Article feedback/Public Policy Pilot/Technical

From mediawiki.org

Process[edit]

Page Load[edit]

This is the process that occurs when a user goes to a page initially.

  1. Page request is received.
  2. If pageID is within the pilot's purview, we continue:
    1. After full page load, the AA javascript fires.
      • If the browser has a cookie value amounting to "has ever given a rating" or the user is logged in, the javascript-fired request needs to try to get previous rating values for this user.
    2. The server catches this request and returns the correct data:
      • The values for the current aggregates for all four questions, as well as the number of ratings received.
      • If there are individual ratings to be returned (user-level):
        • The value given by the user for each question
        • Whether or not the values are "stale"
        • The number of revisions that have passed since the user gave these ratings.
    3. Upon receipt of the data from the server, the client-side javascript assembles the visuals as needed and injects the data into the page.

Rating Submission[edit]

This is the process that occurs when a user submits ratings. It is effectively the same process whether they are fresh, stale, or re-rating the same revision)

  1. User selects values for the questions.
    • User is not required to submit values for all four ratings.
  2. User clicks the submit button.
  3. If this is a new rating for the user on this revision, a new row will be inserted into the database. If it is a "re-rating" for the revision, an update will be made (so this is basically an upsert on the userid/pageid/revisionid key)
  4. It is at this point that the aggregate rating values are calculated.
  5. Data is returned to the client in the same format as it is on page load, and the components are updated (not reloaded)
  6. A "this user has given a rating to something" cookie is set on the client.

API[edit]

list=articleassessments[edit]

action=query&list=articleassessment&format=json&aapageid=

where pageid is the page ID of the desired page

This will return a cached result in an object nested like so

{
	"query": {
		"articleassessment": [
			{
				"pageid": "1",
				"ratings": [
					{
						"ratingid": "1",
						"ratingdesc": "articleassessment-rating-wellsourced",
						"total": "5",
						"count": "1"
					},
					{
						"ratingid": "2",
						"ratingdesc": "articleassessment-rating-neutrality",
						"total": "5",
						"count": "1"
					},
					{
						"ratingid": "3",
						"ratingdesc": "articleassessment-rating-completeness",
						"total": "5",
						"count": "1"
					},
					{
						"ratingid": "4",
						"ratingdesc": "articleassessment-rating-readability",
						"total": "5",
						"count": "1"
					}
				]
			}
		]
	}
}

Where 1-4 are the indicies for the dimensions of the review, count is the number of reviews, and total is the sum of the reviews

action=articleassessment[edit]

action=articleassessment&pageid=&revid=&r1=&r2=&r3=&r4=

Database[edit]

The data stored will be in the following tables:

article_assessment_rating[edit]

Maps metrics to ids.

id rating
unique rating id rating key (i18n key?)

article_assessment[edit]

Will hold 4 rows per user per revision, namely:

page_id user revision timestamp rating_id rating_value
page.page_id username or IP revision.rev_id MW Timestamp Rating ID Value

Four rows per user per revisionID. If a user does not provide a value (0 stars), a 0 is entered. This row will not be counted in aggregation values (for now).

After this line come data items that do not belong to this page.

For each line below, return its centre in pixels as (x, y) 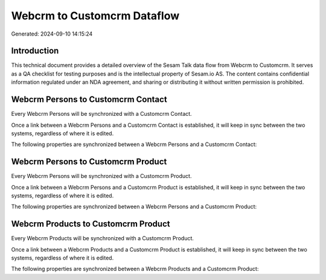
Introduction (35, 51)
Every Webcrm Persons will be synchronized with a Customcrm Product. (101, 176)
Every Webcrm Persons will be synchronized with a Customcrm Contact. (102, 114)
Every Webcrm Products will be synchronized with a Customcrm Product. (103, 238)
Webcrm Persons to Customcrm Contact (89, 100)
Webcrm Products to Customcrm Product (91, 224)
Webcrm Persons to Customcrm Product (89, 162)
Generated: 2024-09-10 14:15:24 (52, 34)
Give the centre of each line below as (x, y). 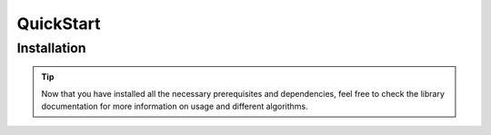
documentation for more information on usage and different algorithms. (175, 106)
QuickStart (59, 24)
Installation (51, 48)
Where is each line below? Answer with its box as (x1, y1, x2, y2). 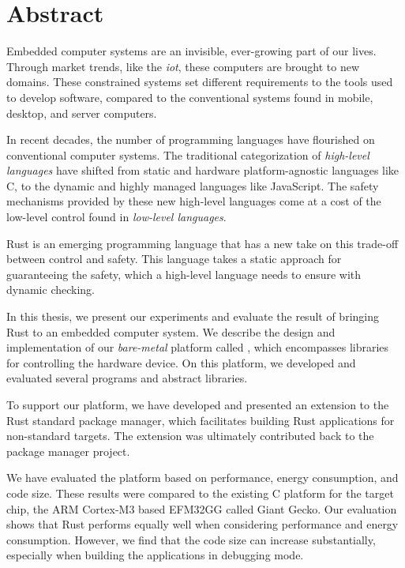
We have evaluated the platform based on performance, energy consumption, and (6, 469, 399, 486)
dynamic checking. (6, 281, 95, 298)
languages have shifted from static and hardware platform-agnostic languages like (6, 162, 399, 179)
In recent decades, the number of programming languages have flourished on (6, 131, 375, 148)
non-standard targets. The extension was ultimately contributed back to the (6, 427, 374, 444)
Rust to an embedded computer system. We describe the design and (6, 323, 336, 340)
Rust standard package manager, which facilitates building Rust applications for (6, 412, 395, 428)
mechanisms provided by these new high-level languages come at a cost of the (6, 193, 381, 209)
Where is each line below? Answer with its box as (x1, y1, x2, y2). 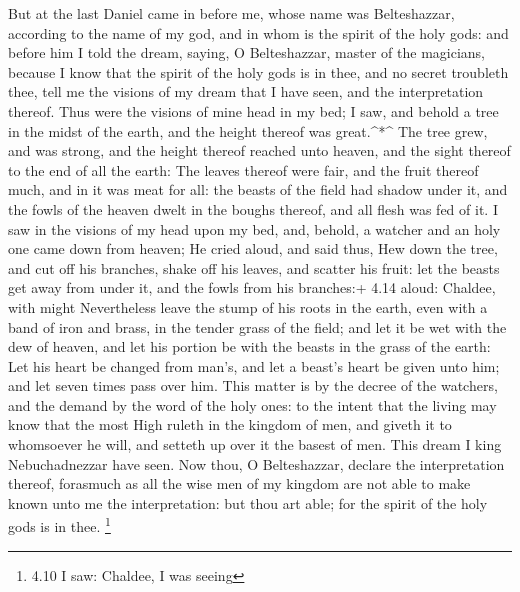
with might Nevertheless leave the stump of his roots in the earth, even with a (8, 296, 488, 317)
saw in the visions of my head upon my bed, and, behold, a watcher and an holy (8, 218, 501, 239)
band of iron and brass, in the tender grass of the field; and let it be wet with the (8, 316, 507, 337)
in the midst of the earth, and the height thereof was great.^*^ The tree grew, (8, 120, 488, 141)
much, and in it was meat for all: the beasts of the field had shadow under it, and (8, 179, 508, 200)
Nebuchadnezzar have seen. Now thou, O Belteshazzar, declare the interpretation (8, 453, 505, 474)
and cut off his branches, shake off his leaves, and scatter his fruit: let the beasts (8, 257, 500, 278)
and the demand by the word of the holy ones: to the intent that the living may (8, 394, 497, 415)
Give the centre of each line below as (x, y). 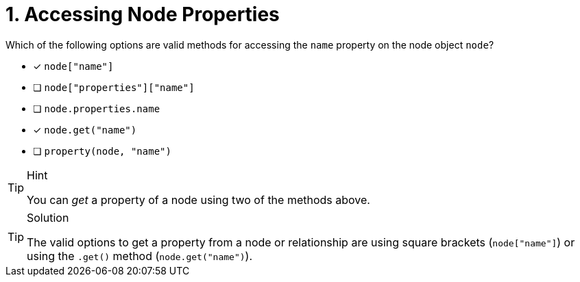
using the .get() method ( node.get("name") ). (140, 256)
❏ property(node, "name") (102, 151)
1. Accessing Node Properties (143, 14)
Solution (48, 217)
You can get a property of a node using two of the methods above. (198, 200)
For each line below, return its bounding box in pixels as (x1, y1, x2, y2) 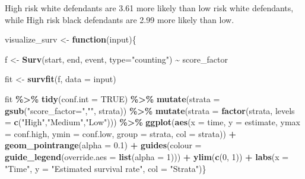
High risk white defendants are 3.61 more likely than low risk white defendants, (5, 2, 294, 14)
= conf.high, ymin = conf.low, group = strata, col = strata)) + (5, 127, 237, 139)
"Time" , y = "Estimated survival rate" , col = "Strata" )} (5, 162, 206, 174)
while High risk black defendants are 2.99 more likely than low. (5, 13, 234, 25)
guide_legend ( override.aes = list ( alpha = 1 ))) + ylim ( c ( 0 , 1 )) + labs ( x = (5, 150, 289, 162)
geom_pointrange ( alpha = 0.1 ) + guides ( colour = (5, 139, 202, 151)
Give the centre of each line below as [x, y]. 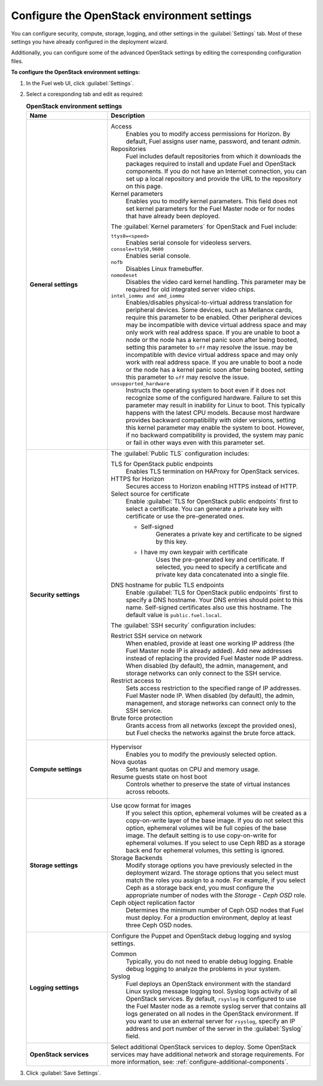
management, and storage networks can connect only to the [211, 703]
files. [17, 61]
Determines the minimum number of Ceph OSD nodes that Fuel [215, 910]
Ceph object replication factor [153, 902]
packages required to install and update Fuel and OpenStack [211, 163]
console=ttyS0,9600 [137, 249]
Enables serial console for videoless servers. [189, 242]
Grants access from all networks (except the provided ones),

article_assessment_pages[edit]

Will hold 1 entry per page per rating we're measuring, namely:

page_id rating_id total count
page.page_id UINT which rating UINT total rating values UINT total ratings

Where rating refers to the rating that's being measured (1 = completeness, etc)

Assumptions[edit]

  • the page's pageid and current revid need to be visible to JS as variables
  • Historical information will be retained per user per article. That is: if a user rates a given article 5 times on 5 different revisions, all 5 ratings will be stored to facilitate "over time" statistical analysis.
    • Note that if the user re-rates the same revision, the data will be an update and not an insert. So if the user rates a given article 6 times on 5 revisions, only 5 entries will be stored.

Limitations[edit]

  • Any anonymous user who uses a different browser or clears their cookies will be seen by the system as having a different browser
  • We need to limit the MWHooks to 1 call so that code only gets injected when it is a page that has AA enabled for it, and this comparison only needs to be made once

Open Issues[edit]

  • Renamed user
    • Database proposal stores username or IP-address. That would mean that a renamed user "has to" (or "can") assess all pages again. Perhaps store userid instead of username. And when extracting data get username from the usertable by userid (or store both username_text AND userid like in recentchanges, archive and revision tables. However that means that the renameuser-extension also needs to update the assessments tables when a user is renamed).